646 モグラは日光に弱いわけではない
前回645が2つ入っていましたので一方を646に修正させていただきました。
ご迷惑おかけしておりますが、よろしくお願いします。
その頃、カラスに憑いた金城は上空から川沿いを歩く村人たちの列を見守っていた。
ここでは年寄や乳飲み子を連れた母親など、戦から避難して来た人々が川沿いを通ってシチヨウの里に向かっていた。
身体が思うようにならない者や体力のない老人は若い者が背負っていた。
その為、かなりゆっくりのペースで進んでいた。
金城は天女を通して水野たちと情報交換をしながら周囲を偵察していた。
「今のところ、異常はないよ。」
子どもらと一緒に地下蔵の中に入った月影ユメノ(黒猫のゴンゾウ)は金城たちの様子を想像しながら囁くように言った。
「それにしても晴れとってよかったのぉ。雨だったら大変じゃったろう。」
金城もそれを聞いて今日の天気に感謝した。
「ああ、雨なんぞ降った日にゃあ、川も増水してしもうて、こうはいかんかったろうねぇ。で、子どもらはどうしとる?」
「ああ、今は大人しゅうしとるわ。皆、賢いもんよ。」
水野はユメノのその言葉に茶々を入れた。
「ユメノ、あんたがそれをおっしゃるか?」
ユメノもそれを言えるほど自分が賢くはないことを自覚していたようだ。
「えへへ、いやいや……。」
木陰はいざとなったら自分が出動する腹積もりで金城に尋ねた。
「カナエ、体調の悪そうな者はおらぬか?」
金城は上空から全員の様子を今一度確認した。
「見たところ皆元気そうじゃ。たまに川の水を飲んで水分補給しとるしな。」
「あと、どれくらいでこっちに着きそうじゃ?」
「うーん、二時間くらいかのぉ。赤子や人を背負ってる者もおるんでな、休み休みじゃから。」
「まあ、その辺りは山道からだいぶ離れとるから見つかることはなかろう。ゆっくり来ればいいさ。あ、それと……今そっちに二人、迎えに行ったから。」
それを聞いた金城は急いで先頭の日土父の元に飛んだ。
「ちょっと、それを先に言ってよね。で、誰が来とるの?」
「あぁ、ごめんね。今聞いたもんだから。アコさんとブンキチが向かっとる。」
金城は日土の父より数メートル先に降り立つと地面に嘴で『あこ、ぶんた』と記した。
それを読んだ日土の父は金城に尋ねた。
「二人が迎えに来とるってことか?」
金城は「カァ!」と返事をした。
先頭を行く日土の父は後方を振り返り皆の様子を窺った。
「それは助かるわい。そろそろ歩くのがしんどくなっとる者もいるようじゃし、あの二人なら手伝ってくれようぞ。」
赤坂の三兄弟と共に一仕事終えた大地(モグラ)は一つ提案した。
「こっちは終わったから、私もカラスになってそっち行こうかな。」
金城は大地にあまり無理をさせたくないと考えたが、折角の本人からの申し出を無下にするわけにもいかなかった。。

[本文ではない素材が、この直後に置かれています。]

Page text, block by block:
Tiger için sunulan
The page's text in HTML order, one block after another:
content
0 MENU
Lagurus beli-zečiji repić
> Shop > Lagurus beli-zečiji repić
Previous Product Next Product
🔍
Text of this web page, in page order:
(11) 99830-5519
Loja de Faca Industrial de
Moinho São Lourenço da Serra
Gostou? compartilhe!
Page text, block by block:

「うーん、まあ、こっちは大丈夫やと思うが……。なぁ、ソウコ。ソウコはどう思う?」
水野はそれを聞いて一つ思い付いたことがあったが、先ずは彼女らの身の安全について考えた。
ゴギャクらがサンガ村に戻って来ればここはすぐさま戦場となるやもしれない。
いくら獣に憑いているとは言え、自分より歳下である大地、日土、金城にはあまり怖い思いをさせたくない。
できれば成人にも満たない彼女らに血生臭い場面を見せたくはなかったのだ。
特に大地は幼少より身体も弱く、せめて彼女だけでもこの場から離してやりたかった。
それは勿論、同じ歳の火柱らにも言えることではあったのだが現状ではそうも言ってられなかった。

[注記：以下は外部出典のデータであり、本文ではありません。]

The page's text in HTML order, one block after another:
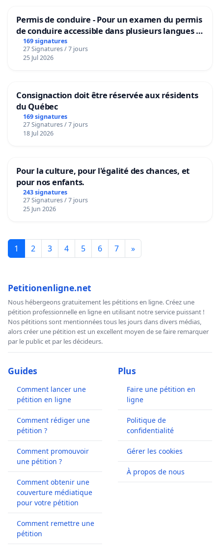
Permis de conduire - Pour un examen du permis
de conduire accessible dans plusieurs langues à
Bruxelles
169 signatures
27 Signatures / 7 jours
25 Jul 2026
Consignaction doit être réservée aux résidents
du Québec
169 signatures
27 Signatures / 7 jours
18 Jul 2026
Pour la culture, pour l'égalité des chances, et
pour nos enfants.
243 signatures
27 Signatures / 7 jours
25 Jun 2026
1 2 3 4 5 6 7 »
Petitionenligne.net
Nous hébergeons gratuitement les pétitions en ligne. Créez une
pétition professionnelle en ligne en utilisant notre service puissant !
Nos pétitions sont mentionnées tous les jours dans divers médias,
alors créer une pétition est un excellent moyen de se faire remarquer
par le public et par les décideurs.
Guides
Comment lancer une
pétition en ligne
Comment rédiger une
pétition ?
Comment promouvoir
une pétition ?
Comment obtenir une
couverture médiatique
pour votre pétition
Comment remettre une
pétition
Plus
Faire une pétition en
ligne
Politique de
confidentialité
Gérer les cookies
À propos de nous

アンフィトリテはそんな彼女の願いに同調したのか一つのアイディアを示した。
「今あなたがチラッと考え付いたことだけど。そうね、そろそろできるかもしれないわね。」
水野は一瞬目を輝かせた。
「ほんまですか!」
「ええ、みんなも大分このシステム……獣憑きの術に慣れて来たみたいだし、試してみてもいいんじゃないかしら。」
水野が先程思い付いたことというのは、遠くにある自分の元の身体に戻るというものだった。
以前、目の前の獣にしか憑けなかったのが、時を経て目に入るものであれば遠くにいる獣にも憑くことができるようになった。
そのことから、次の段階、つまり目には見えなくても自分の身体とその場所をイメージすることでそれが叶う可能性を思うに至ったのだ。